"He will probably live to see the day when he will regret firing off such an egregious insult to Britain"

Foreign policy analysts expressed astonishment that Mr. Trump would so cavalierly endanger that partnership. “It illustrates the extent to which the White House really doesn’t care what damage they do to crucial relationships in order to avoid admitting their dishonesty,” said Kori Schake, a former national security aide to President George W. Bush now at Stanford University’s Hoover Institution. “America’s allies are having to protect themselves against being tarred with the White House’s mendacity.”

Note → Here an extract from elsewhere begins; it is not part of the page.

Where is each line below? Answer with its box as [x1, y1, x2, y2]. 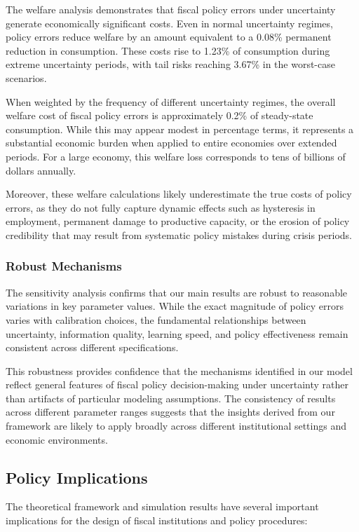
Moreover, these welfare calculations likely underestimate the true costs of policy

Eric S. Edelman, an under secretary of defense under Mr. Bush, has written about the stresses between the United States and Britain in recent years. “I hope that this latest episode doesn’t drive a stake through the heart of the strongest remaining element of Anglo-American partnership,” he said.

Julianne Smith, who was a deputy national security adviser to Vice President Joseph R. Biden Jr., said Mr. Trump did not appear to realize how much American intelligence agencies depend on Britain in dealing with threats around the world. “He will probably live to see the day when he will regret firing off such an egregious insult to Britain and then failing to apologize for it,” she said…

“It’s very easy to have a good meeting with Trump,” said Jeremy Shapiro, a former State Department official who is the research director at the European Council on Foreign Relations in London. “He’s very pleasant in person. He’ll promise you the world. And 48 hours later, he’ll betray you without a thought. He won’t even know he’ll be betraying you.”